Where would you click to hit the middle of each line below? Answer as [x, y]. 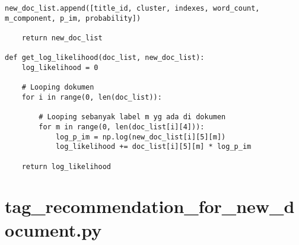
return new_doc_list [62, 38]
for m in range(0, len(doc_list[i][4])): [122, 127]
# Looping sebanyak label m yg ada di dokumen [132, 117]
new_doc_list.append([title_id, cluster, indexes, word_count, [132, 8]
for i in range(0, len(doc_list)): [92, 97]
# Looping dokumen [58, 87]
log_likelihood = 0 [60, 67]
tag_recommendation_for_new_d [150, 206]
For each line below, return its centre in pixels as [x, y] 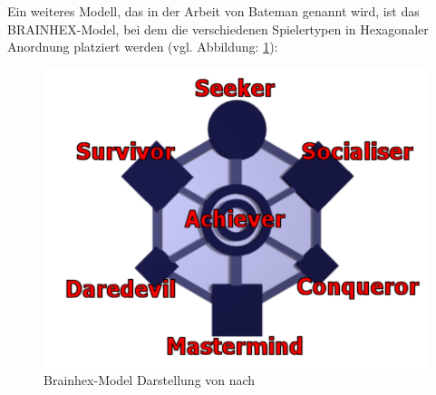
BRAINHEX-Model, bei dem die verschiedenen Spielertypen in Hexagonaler [218, 29]
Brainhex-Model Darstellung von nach [150, 380]
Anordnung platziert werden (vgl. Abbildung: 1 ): [143, 47]
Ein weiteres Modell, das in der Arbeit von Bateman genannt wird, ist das [213, 11]
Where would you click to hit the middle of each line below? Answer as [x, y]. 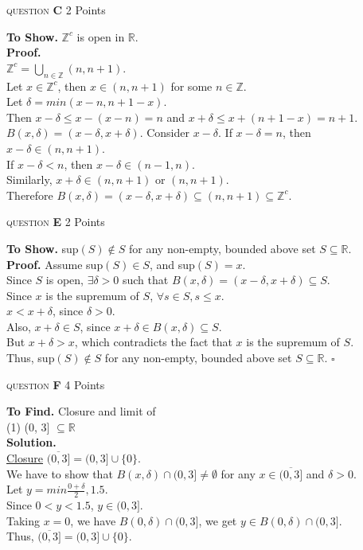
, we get [218, 520]
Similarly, [29, 179]
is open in [101, 36]
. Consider [164, 133]
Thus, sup [31, 358]
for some [191, 86]
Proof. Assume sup [55, 264]
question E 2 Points [56, 222]
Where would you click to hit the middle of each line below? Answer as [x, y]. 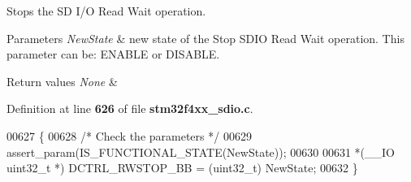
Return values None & [62, 81]
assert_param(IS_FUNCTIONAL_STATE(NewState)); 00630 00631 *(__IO [201, 152]
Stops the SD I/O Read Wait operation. [106, 11]
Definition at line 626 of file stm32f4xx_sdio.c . [130, 108]
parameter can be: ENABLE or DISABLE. [113, 54]
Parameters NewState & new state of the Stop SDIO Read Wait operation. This [205, 38]
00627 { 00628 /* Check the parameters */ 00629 [129, 135]
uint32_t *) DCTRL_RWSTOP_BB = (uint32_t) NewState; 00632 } [182, 168]
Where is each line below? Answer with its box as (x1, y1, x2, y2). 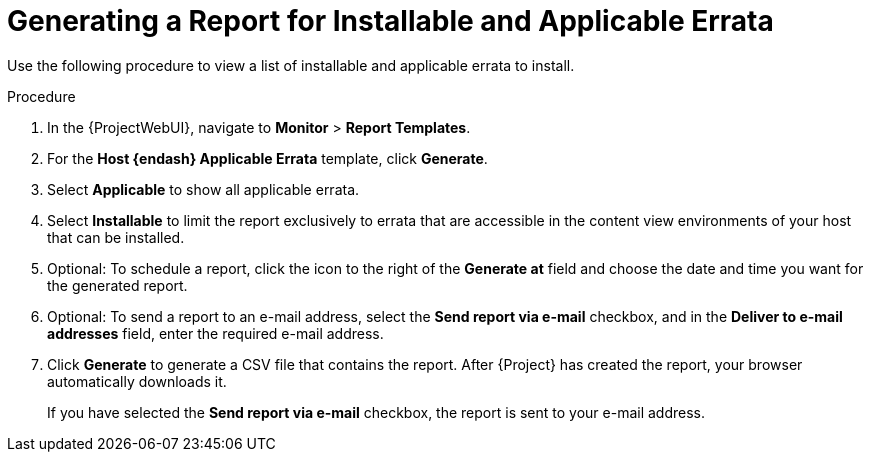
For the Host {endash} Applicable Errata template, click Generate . (47, 149, 488, 167)
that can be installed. (47, 228, 185, 246)
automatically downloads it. (47, 372, 227, 390)
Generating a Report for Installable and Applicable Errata (7, 4, 774, 38)
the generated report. (47, 276, 188, 294)
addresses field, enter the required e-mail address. (47, 324, 384, 342)
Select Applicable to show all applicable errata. (47, 180, 360, 198)
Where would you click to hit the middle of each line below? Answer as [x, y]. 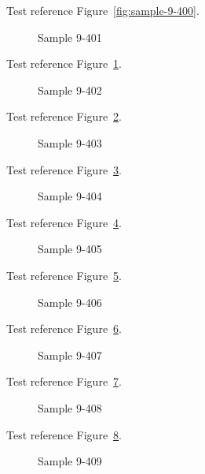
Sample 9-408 [70, 407]
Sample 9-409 [70, 461]
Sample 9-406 [70, 302]
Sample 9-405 [70, 249]
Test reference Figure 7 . [64, 381]
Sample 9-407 [70, 355]
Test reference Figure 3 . [64, 169]
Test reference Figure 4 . [64, 222]
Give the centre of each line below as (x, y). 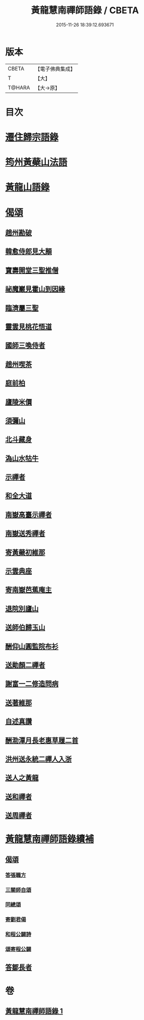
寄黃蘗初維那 (25, 552)
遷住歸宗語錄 (32, 138)
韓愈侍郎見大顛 (29, 251)
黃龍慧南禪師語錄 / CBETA (85, 10)
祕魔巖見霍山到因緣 (35, 289)
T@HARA (19, 88)
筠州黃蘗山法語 (36, 162)
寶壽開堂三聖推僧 (32, 270)
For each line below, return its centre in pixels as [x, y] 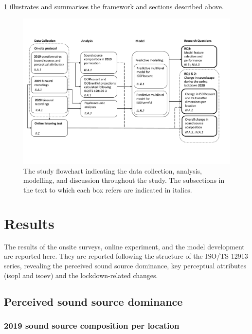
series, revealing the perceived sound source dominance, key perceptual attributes [125, 265]
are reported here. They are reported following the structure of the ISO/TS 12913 [126, 256]
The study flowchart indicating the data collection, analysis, [113, 170]
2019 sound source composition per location [92, 325]
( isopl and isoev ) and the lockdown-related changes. [81, 275]
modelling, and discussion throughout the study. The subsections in [124, 180]
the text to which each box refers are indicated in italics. [108, 190]
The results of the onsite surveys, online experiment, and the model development [124, 246]
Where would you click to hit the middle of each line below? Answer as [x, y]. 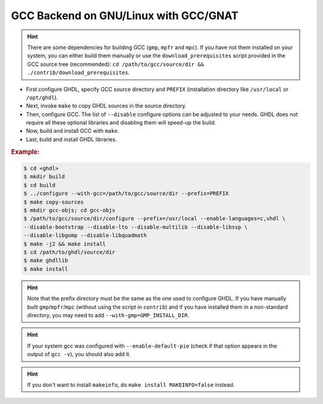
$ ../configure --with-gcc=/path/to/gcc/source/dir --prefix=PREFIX [126, 194]
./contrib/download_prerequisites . [78, 72]
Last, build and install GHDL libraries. [71, 139]
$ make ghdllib [46, 261]
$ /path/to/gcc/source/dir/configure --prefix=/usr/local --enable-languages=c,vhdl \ [155, 219]
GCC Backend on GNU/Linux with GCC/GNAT [125, 16]
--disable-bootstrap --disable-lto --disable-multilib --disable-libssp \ [136, 227]
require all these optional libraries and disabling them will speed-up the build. [121, 123]
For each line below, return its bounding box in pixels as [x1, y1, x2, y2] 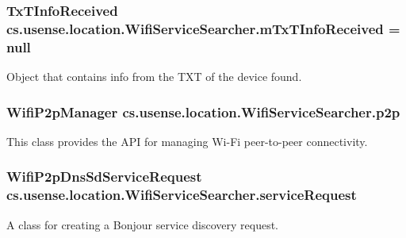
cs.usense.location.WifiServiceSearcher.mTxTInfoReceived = [6, 18, 400, 38]
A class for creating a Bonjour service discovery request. [6, 216, 278, 232]
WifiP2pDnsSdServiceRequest [6, 167, 202, 186]
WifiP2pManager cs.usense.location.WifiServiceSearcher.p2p [6, 102, 400, 121]
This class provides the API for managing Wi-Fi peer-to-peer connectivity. [6, 132, 368, 149]
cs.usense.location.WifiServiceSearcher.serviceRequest [6, 185, 357, 205]
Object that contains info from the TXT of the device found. [6, 68, 302, 85]
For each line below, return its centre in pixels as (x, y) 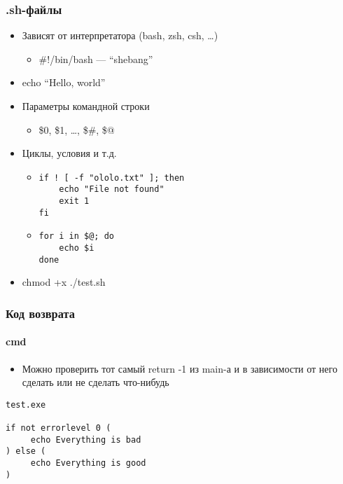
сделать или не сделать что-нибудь (96, 382)
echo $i (77, 248)
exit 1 (74, 201)
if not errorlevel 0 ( (58, 428)
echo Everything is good (88, 463)
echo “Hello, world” (64, 82)
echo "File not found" (112, 189)
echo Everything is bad (86, 440)
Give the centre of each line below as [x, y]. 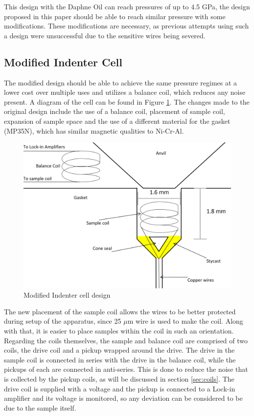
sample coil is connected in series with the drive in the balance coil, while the [120, 359]
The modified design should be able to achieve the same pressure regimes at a [121, 82]
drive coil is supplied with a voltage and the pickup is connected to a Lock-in [120, 388]
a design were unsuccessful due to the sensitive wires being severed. [105, 35]
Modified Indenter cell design [67, 295]
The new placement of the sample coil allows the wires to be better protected [120, 311]
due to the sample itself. [40, 407]
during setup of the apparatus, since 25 [63, 321]
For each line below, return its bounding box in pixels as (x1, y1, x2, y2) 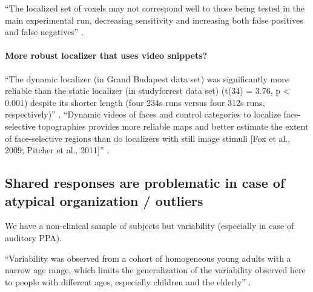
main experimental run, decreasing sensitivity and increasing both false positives (5, 13, 303, 26)
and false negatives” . (5, 25, 84, 38)
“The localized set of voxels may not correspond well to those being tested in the (5, 2, 305, 14)
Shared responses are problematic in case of (5, 173, 285, 192)
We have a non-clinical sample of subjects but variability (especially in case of (5, 219, 294, 232)
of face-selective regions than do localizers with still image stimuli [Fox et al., (5, 131, 291, 144)
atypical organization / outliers (5, 191, 203, 210)
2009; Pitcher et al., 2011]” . (5, 144, 110, 156)
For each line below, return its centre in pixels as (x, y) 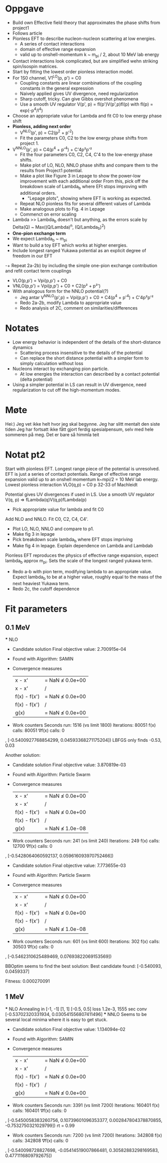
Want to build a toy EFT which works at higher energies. (70, 245)
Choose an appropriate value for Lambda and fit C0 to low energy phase (87, 116)
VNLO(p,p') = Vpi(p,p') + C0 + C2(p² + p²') (56, 286)
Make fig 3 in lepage (33, 534)
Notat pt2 (25, 454)
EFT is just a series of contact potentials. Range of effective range (73, 474)
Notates (22, 328)
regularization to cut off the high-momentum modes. (66, 390)
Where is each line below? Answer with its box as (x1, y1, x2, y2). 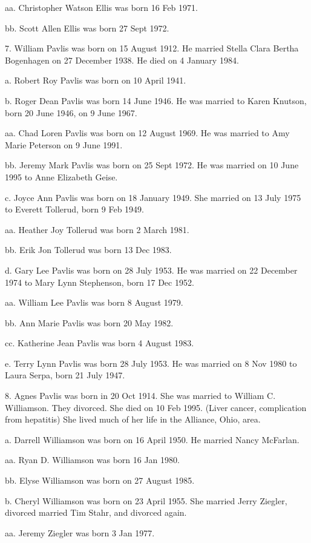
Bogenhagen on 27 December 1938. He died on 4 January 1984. (5, 53, 239, 66)
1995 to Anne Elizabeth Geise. (5, 170, 118, 183)
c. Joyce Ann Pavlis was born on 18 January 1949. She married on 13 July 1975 (5, 191, 301, 203)
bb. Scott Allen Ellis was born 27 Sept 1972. (5, 21, 169, 34)
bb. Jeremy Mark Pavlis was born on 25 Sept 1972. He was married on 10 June (5, 159, 299, 171)
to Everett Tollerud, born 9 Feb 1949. (5, 203, 144, 216)
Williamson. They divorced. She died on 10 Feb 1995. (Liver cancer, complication (5, 401, 307, 413)
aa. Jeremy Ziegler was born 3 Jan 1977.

◆ Your goal
Above, find the line holding "筠州黃蘗山法語 (36, 162)" and the line holding "y1, x2, y2]". Print exactly those two lines and every line between them, but no pictures.

◆ Solved exercise
筠州黃蘗山法語 (36, 162)
寶壽開堂三聖推僧 (32, 270)
For each line below, return its centre in pixels as [x, y] 
series, revealing the perceived sound source dominance, key perceptual attributes [125, 265]
are reported here. They are reported following the structure of the ISO/TS 12913 [126, 256]
The study flowchart indicating the data collection, analysis, [113, 170]
2019 sound source composition per location [92, 325]
( isopl and isoev ) and the lockdown-related changes. [81, 275]
modelling, and discussion throughout the study. The subsections in [124, 180]
the text to which each box refers are indicated in italics. [108, 190]
The results of the onsite surveys, online experiment, and the model development [124, 246]
Where would you click to hit the middle of each line below? Answer as [x, y]. 
$ ../configure --with-gcc=/path/to/gcc/source/dir --prefix=PREFIX [126, 194]
./contrib/download_prerequisites . [78, 72]
Last, build and install GHDL libraries. [71, 139]
$ make ghdllib [46, 261]
$ /path/to/gcc/source/dir/configure --prefix=/usr/local --enable-languages=c,vhdl \ [155, 219]
GCC Backend on GNU/Linux with GCC/GNAT [125, 16]
--disable-bootstrap --disable-lto --disable-multilib --disable-libssp \ [136, 227]
require all these optional libraries and disabling them will speed-up the build. [121, 123]
For each line below, return its bounding box in pixels as [x1, y1, x2, y2] 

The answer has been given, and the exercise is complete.